County Employee Fired for Expressing Christian Views on His Own Time, Refusing Woke ‘Diversity’ Punishment

By The Editor

A Christian who was employed by Miami-Dade County in Florida was reportedly fired for expressing his opinion online. Now he has filed a federal lawsuit against the county for its “use of its dangerous ‘mute’ button to silence religious speech,” according to court documents. 

John Labriola worked as a media aide for the Board of County Commissioners of Miami-Dade County from 2013 to 2021. According to the 28-page lawsuit filed on his behalf by attorneys with Pacific Justice Institute (PJI), a non-profit legal defense organization, he wrote an op-ed after-hours on his private time, as a private citizen, and published it in a privately-owned obscure publication. 

Labriola did not identify his employer, job function, job title, job duties, or the fact or nature of his employment anywhere in the op-ed. 

In the article, he criticized the Equality Act’s promotion of abortion on demand, homosexual “marriage,” and transgenderism. He also criticized its threat to women’s sports and privacy, parental rights, freedom of religion, and freedom of expression, noting that it “would be used as a battering ram to prosecute and abolish the free speech rights of anyone who dares defy the left’s sexual and gender ideologies.”

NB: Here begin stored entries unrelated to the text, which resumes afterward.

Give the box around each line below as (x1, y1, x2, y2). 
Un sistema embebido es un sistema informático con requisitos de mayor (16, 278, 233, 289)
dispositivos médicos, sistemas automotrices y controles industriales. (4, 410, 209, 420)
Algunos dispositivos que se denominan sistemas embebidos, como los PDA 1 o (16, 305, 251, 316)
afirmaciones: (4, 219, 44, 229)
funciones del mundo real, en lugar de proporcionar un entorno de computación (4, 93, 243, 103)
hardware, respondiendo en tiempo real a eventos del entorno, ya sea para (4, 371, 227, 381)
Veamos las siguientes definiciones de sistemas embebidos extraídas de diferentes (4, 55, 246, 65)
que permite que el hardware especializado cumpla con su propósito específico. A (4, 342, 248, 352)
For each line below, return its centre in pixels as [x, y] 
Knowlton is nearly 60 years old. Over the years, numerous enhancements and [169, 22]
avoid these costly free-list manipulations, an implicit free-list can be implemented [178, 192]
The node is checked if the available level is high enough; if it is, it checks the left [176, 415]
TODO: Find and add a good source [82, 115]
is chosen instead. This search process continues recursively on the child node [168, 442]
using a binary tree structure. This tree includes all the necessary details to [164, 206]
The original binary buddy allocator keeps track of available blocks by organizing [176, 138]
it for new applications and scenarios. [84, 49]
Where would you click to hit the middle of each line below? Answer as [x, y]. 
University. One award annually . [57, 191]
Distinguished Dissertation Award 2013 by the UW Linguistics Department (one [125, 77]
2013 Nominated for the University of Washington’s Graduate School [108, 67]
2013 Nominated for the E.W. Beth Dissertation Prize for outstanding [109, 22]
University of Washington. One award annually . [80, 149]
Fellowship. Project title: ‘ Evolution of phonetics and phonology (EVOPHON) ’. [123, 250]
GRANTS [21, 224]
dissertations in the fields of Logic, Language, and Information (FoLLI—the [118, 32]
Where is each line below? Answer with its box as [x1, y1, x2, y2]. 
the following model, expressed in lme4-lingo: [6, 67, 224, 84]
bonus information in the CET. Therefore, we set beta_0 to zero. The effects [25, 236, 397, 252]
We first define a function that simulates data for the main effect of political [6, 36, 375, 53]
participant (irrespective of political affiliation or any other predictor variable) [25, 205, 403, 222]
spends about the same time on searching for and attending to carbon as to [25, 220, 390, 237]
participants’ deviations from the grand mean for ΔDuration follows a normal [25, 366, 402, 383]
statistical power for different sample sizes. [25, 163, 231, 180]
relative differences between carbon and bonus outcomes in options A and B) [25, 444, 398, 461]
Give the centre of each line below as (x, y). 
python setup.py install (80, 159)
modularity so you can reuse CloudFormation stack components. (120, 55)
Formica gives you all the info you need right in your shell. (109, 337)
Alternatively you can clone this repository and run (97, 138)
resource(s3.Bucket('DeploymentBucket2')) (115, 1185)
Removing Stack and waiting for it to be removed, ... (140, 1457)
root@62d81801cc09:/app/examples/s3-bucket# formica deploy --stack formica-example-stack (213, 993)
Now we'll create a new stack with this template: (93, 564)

After his supervisors at the county became aware of the op-ed, Labriola was suspended without pay for three days and ordered to attend a punitive extra “diversity” training program.  He refused to go through the program, claiming it would have required him to apologize for his beliefs and to refer to people who identify as transgender by their “preferred pronouns”, which do not correspond to their biological sex – speech to which Labriola has religious objections. 

“For daring to exercise his First Amendment rights as a private citizen, Mr. Labriola was suspended, ordered to undergo extra (and punitive) training, and fired,” according to the lawsuit. “The suspension, training order, and firing violated Mr. Labriola’s rights of speech, religion, and press, and the County’s own Implementing Order 7-45.”

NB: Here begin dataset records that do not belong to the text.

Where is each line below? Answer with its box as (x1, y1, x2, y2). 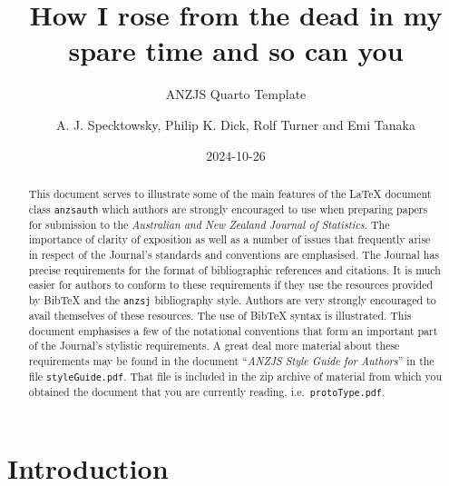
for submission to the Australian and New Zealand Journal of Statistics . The (28, 216, 390, 232)
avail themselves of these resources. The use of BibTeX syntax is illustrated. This (28, 308, 412, 323)
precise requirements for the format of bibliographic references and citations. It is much (28, 262, 441, 277)
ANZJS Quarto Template (165, 84, 307, 104)
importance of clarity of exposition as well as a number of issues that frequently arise (28, 232, 431, 247)
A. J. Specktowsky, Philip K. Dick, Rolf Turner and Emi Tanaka (56, 114, 415, 134)
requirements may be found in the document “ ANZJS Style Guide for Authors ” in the (28, 353, 434, 369)
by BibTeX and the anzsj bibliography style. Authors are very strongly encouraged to (28, 292, 436, 307)
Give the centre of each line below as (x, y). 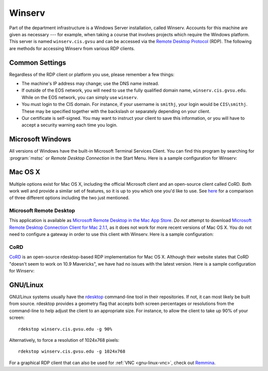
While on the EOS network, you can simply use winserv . (80, 97)
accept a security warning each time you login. (69, 125)
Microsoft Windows (40, 139)
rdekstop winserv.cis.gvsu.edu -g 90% (65, 329)
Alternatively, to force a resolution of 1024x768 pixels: (64, 340)
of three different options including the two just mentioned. (69, 198)
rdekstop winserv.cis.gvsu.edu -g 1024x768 (72, 351)
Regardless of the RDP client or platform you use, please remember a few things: (92, 74)
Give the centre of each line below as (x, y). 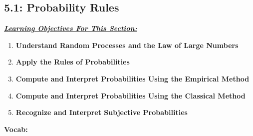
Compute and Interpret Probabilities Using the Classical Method (130, 95)
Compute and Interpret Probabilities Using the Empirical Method (132, 78)
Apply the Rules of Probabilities (73, 62)
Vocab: (16, 129)
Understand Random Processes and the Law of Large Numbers (127, 45)
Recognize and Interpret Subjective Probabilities (102, 112)
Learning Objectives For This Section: (71, 28)
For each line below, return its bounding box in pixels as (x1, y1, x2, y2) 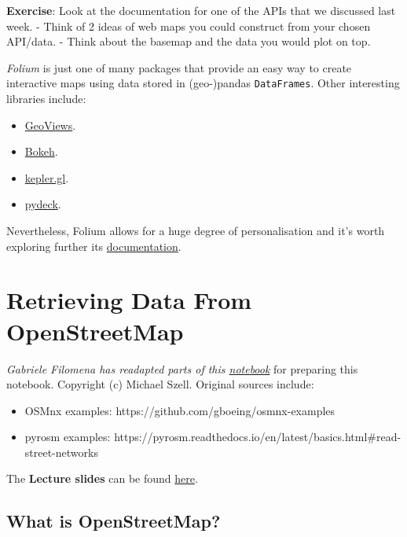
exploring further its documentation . (6, 237, 181, 254)
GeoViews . (24, 116, 76, 133)
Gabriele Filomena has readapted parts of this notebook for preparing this (6, 360, 358, 377)
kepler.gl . (24, 169, 69, 186)
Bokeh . (24, 143, 58, 160)
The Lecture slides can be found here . (6, 470, 198, 487)
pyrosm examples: (24, 428, 111, 445)
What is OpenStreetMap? (6, 509, 221, 533)
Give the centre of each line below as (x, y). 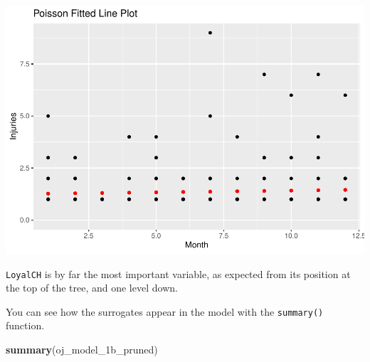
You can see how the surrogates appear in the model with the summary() (165, 311)
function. (25, 325)
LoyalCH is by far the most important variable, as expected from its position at (178, 273)
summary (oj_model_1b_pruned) (82, 350)
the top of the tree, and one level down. (92, 288)

“Without question, Miami-Dade County violated the First Amendment,” said Brad Dacus, president of PJI.  

After he was let go, the County’s HR department admitted that it “did not find any evidence to establish that {Mr. Labriola} was engaged in any harassing or discriminatory behavior based on any protected characteristic within the workplace” after it interviewed all of his coworkers.

“PJI filed this complaint on Mr. Labriola’s behalf to protect his and others’ constitutional rights to free speech, the free exercise of religion, and free press,” said attorney Alexander Bumbu. “The County’s actions jeopardize the core constitutional rights of every County employee by threatening them with termination for simply exercising those rights.”

“The County’s actions also undermine religious tolerance and ignore the fact that tolerance is a two-way street. Mr. Labriola did not forfeit the fundamental First Amendment rights that he holds as a private citizen by virtue of accepting public employment,” Bumbu continued. “Thankfully, our Constitution protects the freedom to express even those thoughts that others hate.”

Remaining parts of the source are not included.